Narin bedenini yatağa bırakırken içli içli bağırarak ağlayacak kadar çaresiz hissediyordum. Alkollüydüm ve erekteydim, yine de ağlardım işte. Saatlerce, bağırarak. Yatağımıza değil de yatağına yatırdığım bedenin alnına düşmüş saçlarını sevdim, öyle yumuşaktı ki saçları sanki bulutları avuçlamaya çalışıyormuşum gibi hissettiriyordu. İç çektim, sonra da halime güldüm. Yol boyunca deli gibi ağlamıştım zaten, taksici parayı alırken ne sikim döndüğünü anlamaya çalışmıştı. Şekeri alınmış çocuk gibiydim zira benim şekerim hep alınırdı.
Dudaklarımı, uzun öpüşmelerimiz sonucu hala biraz şiş olan dudaklarına bastırdım. Hafifçe oynattı pembelerini, belki de başkasına da dönüşse tanıdı beni, bilmiyorum. Kavramaya çalışsa da yapamadı, bekledim biraz dudaklarında, hiç tepki vermediği anlarda da uzatmadan geri çektim. Üzerini örterken az sonra çıkacak olduğum bu odaya lanet ediyordum, yarın buraya gelecek olan Sehun'a lanet ediyordum. Çatı katında gireceğim cehennemimden nefret ediyordum.
Yataktan uzaklaşarak kapıya adımladım, çok geçmeden çıkmıştım da odadan. Geriye bakmamıştım, bakamazdım. Şu anda o odada bana ait bir şey yoktu. Eğer biraz cesaretim olsaydı derdim ki; kimi kandırıyorsun Chanyeol? O odada hiçbir zaman sana ait bir şey olmadı.
Yürüdüğüm karanlık koridorda düşündüğüm şeyin verdiği acıyla haykırmak istedim, yapamazdım. Ben de pürüzlü duvara atabileceğim en sağlam yumruğu attım. Bileğimdeki acıyı hiçe sayıp diğer elimle de aynısını yaptığımda gözlerimi ıslatan şeyin çoktan akmaya başlamış gözyaşlarım olduğunu farketmiştim. Ama elimin sızısından değildi, değildi en iyi ben biliyordum.

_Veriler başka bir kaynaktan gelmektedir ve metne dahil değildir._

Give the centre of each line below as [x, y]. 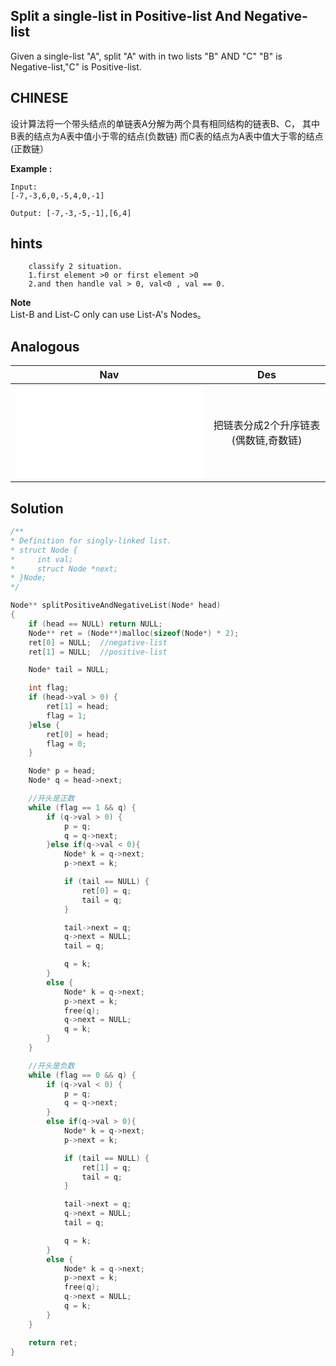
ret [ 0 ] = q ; [106, 890]
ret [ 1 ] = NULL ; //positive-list [98, 652]
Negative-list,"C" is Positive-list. [76, 66]
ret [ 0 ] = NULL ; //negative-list [98, 642]
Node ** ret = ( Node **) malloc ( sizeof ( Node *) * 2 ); [134, 633]
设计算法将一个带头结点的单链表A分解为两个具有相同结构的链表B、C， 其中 [165, 123]
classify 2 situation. [75, 267]
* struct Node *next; [64, 569]
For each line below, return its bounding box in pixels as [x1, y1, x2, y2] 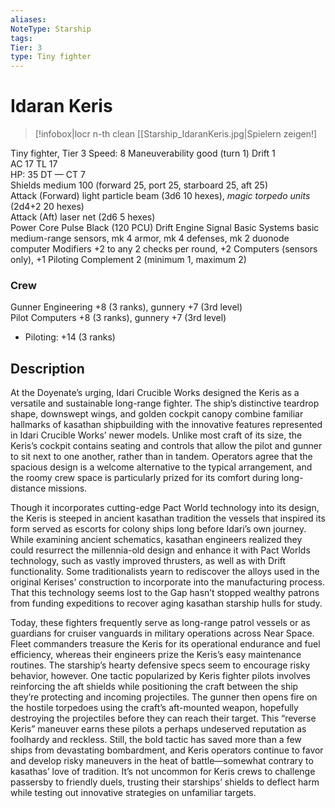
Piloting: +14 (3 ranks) [24, 331, 116, 343]
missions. [48, 482, 88, 495]
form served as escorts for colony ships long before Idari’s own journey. [10, 523, 307, 535]
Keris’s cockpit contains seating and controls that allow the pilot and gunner [10, 440, 323, 452]
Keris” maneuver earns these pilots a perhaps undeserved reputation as [10, 723, 307, 735]
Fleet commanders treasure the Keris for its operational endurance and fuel [10, 638, 321, 650]
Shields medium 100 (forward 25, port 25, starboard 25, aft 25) [10, 179, 269, 191]
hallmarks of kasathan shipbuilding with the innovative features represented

"Ölüyorum." Sanki duyabilecek birileri varmış gibi fısıldadım, kalk Baekhyun. Uyuma güzelim, yanıma gel ve sarıl bana.
Dizlerim üzerine çökerken onların bile daha fazla dayanamadığını kavramıştım. Sessiz hıçkırıklarımı hiç kendime yakıştırmadan ağlarken bekliyordum, gelirdi Baekhyun. Kıyamazdı ki bana.
Ne kadar orada öyle durdum bilmiyorum, bildiğim tek şey; öyle bir acıydı ki vücudumu kasıp kavuran, ölüm dedim güzel bir şey. Belki bir gün lazım olur.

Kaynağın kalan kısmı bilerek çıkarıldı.